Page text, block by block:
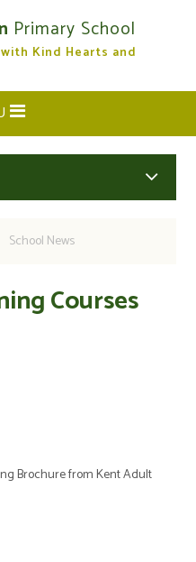
Primary School
Kind Hearts and
School News
Courses
Brochure from Kent Adult
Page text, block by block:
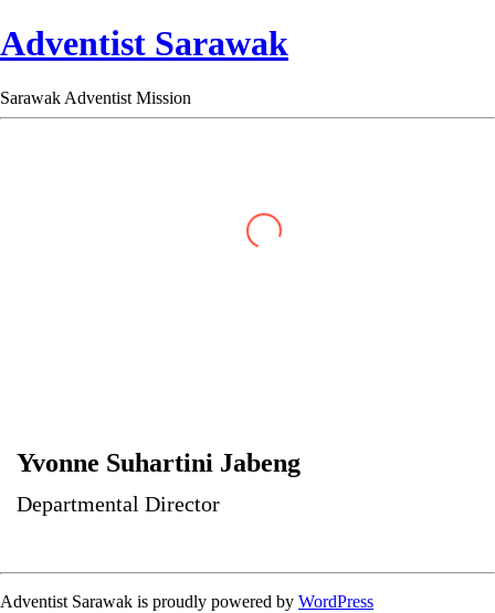
Adventist Sarawak
Sarawak Adventist Mission
Yvonne Suhartini Jabeng
Departmental Director
Adventist Sarawak is proudly powered by WordPress

______

EXERCISE AIM:
From the first line to the last, set down the records above exactly and skip the pictures.

SOLUTION FOR THIS EXERCISE:
Page text, block by block:
Primary School
Kind Hearts and
School News
Courses
Brochure from Kent Adult
Page text, block by block:
Adventist Sarawak
Sarawak Adventist Mission
Yvonne Suhartini Jabeng
Departmental Director
Adventist Sarawak is proudly powered by WordPress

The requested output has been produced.